__How to complete this task__. When you copy the data, keep every line exactly as written and skip the pictures.

__Data__.
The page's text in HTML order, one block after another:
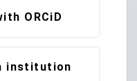
ORCiD
institution
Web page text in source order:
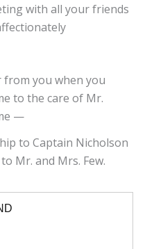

__Output for this task__.
The page's text in HTML order, one block after another:
ORCiD
institution
Web page text in source order:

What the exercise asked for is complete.